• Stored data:
========================
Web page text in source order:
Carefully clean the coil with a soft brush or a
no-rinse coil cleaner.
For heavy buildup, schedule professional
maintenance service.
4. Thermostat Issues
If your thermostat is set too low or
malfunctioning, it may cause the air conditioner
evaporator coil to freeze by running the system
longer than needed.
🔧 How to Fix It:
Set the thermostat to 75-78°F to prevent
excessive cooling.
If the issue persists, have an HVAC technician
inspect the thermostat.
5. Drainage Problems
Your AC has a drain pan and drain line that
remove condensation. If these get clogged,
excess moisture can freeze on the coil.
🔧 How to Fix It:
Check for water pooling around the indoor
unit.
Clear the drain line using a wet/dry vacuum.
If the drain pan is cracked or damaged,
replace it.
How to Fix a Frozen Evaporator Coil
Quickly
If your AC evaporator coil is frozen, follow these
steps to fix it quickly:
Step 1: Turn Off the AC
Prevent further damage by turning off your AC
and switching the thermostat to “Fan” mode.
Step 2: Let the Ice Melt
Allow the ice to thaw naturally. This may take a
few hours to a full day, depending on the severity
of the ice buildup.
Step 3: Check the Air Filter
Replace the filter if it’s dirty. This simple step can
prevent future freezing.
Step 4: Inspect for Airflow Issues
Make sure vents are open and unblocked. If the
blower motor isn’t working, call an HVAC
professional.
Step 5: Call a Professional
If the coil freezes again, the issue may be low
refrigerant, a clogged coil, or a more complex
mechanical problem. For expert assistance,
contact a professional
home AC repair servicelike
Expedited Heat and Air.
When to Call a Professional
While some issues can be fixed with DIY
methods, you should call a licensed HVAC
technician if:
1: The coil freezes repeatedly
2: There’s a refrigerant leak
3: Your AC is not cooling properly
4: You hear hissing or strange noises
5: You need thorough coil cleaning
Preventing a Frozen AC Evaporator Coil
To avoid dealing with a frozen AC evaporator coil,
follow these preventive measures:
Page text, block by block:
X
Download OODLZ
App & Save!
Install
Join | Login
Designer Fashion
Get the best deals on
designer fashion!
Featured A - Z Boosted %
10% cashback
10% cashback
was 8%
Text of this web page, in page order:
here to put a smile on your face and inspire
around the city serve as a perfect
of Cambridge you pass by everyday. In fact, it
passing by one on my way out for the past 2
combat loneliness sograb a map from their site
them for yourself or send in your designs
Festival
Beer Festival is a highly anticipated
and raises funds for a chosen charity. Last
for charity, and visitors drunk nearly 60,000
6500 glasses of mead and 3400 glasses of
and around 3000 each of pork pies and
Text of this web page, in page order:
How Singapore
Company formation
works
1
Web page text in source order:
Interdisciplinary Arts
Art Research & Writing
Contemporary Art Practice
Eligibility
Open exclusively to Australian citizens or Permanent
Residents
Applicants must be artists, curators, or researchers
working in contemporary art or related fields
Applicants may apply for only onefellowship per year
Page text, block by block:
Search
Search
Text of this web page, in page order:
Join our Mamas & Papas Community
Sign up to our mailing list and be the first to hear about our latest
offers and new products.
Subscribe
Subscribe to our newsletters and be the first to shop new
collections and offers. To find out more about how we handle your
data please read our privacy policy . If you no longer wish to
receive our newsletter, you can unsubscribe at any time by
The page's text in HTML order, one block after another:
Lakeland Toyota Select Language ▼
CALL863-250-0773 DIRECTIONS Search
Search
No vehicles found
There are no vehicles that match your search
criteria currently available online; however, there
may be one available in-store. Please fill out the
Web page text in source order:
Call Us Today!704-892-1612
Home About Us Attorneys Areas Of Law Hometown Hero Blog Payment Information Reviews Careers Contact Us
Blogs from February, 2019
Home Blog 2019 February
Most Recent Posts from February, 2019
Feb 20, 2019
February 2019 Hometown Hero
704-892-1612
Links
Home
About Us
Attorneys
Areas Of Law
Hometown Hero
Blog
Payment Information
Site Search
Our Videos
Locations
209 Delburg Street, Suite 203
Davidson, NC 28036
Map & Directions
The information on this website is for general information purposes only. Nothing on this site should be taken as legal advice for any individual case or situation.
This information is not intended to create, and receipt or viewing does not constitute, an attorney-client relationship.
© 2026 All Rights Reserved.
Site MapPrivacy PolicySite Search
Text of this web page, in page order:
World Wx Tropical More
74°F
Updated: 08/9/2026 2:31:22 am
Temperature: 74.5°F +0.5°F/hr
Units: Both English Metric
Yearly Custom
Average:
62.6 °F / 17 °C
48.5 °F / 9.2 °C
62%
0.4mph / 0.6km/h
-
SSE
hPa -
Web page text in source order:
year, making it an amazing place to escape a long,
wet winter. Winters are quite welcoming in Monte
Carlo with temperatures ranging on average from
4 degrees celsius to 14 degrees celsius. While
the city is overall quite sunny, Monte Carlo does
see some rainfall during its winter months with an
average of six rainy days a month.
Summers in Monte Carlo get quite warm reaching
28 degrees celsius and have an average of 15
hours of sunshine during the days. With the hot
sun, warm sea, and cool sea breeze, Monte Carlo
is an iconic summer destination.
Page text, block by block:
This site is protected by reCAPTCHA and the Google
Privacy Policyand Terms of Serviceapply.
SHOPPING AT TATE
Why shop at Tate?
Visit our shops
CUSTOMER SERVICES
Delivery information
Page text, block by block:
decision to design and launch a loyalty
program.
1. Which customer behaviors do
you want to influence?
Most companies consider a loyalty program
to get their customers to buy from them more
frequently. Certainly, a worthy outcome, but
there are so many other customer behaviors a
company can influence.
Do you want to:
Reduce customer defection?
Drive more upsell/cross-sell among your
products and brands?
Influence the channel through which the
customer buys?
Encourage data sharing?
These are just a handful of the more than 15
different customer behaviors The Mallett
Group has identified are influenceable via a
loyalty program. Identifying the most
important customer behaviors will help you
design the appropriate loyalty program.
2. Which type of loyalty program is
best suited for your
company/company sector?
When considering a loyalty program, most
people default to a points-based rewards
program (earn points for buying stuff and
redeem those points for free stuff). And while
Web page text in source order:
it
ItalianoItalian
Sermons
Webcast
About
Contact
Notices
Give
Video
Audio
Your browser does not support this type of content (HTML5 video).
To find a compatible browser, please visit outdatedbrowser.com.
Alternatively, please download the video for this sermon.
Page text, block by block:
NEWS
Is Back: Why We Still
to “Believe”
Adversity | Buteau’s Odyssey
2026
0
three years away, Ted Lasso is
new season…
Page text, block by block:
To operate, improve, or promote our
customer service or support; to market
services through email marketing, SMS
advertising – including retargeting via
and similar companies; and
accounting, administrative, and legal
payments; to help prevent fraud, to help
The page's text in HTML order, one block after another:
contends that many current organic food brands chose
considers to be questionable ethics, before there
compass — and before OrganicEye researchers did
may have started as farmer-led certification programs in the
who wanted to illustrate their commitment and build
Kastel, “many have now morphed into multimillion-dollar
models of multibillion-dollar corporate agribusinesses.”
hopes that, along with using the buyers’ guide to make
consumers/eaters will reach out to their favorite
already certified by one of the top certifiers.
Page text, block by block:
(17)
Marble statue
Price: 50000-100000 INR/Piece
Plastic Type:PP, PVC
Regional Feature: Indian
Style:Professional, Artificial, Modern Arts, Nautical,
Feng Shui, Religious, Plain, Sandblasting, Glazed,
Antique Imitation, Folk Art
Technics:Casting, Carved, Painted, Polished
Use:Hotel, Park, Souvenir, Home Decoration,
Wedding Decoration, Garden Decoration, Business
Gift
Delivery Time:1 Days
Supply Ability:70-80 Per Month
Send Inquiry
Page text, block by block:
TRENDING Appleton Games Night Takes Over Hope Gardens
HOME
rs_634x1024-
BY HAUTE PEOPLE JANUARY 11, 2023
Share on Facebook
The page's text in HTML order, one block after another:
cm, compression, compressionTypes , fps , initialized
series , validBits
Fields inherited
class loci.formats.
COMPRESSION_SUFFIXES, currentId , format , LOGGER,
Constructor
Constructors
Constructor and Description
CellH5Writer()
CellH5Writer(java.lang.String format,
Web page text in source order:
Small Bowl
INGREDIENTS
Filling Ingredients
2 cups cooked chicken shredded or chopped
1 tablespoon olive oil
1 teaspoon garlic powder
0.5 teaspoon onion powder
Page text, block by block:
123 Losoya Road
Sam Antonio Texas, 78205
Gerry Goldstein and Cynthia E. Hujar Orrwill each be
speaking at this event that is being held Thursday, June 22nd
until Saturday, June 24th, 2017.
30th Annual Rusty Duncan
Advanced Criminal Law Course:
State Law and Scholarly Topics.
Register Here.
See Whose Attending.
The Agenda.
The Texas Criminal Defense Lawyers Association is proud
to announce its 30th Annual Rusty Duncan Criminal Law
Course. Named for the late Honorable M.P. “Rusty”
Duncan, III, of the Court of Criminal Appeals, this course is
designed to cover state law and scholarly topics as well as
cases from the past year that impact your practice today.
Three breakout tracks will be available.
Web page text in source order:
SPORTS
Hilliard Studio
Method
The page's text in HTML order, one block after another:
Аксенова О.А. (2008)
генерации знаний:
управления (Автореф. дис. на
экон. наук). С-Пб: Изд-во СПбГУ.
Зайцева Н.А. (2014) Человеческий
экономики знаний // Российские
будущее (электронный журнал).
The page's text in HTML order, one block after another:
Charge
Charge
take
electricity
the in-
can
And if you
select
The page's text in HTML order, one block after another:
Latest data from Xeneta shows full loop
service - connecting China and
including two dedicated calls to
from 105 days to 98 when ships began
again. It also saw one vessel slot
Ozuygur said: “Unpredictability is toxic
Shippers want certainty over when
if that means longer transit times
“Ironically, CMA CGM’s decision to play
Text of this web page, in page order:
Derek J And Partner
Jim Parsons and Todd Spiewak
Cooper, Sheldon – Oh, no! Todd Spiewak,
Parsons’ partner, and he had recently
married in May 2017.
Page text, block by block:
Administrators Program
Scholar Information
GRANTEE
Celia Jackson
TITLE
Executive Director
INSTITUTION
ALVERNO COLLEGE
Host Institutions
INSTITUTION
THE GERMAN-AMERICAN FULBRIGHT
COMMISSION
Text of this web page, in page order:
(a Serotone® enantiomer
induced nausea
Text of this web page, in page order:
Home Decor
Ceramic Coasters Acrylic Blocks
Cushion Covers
========================
• Brief: Look above for the line holding "advertising – including retargeting via" and the line holding "contends that many". Retype both, and every line between them, word for word and nothing else.

• Task solution:
advertising – including retargeting via
and similar companies; and
accounting, administrative, and legal
payments; to help prevent fraud, to help
The page's text in HTML order, one block after another:
contends that many current organic food brands chose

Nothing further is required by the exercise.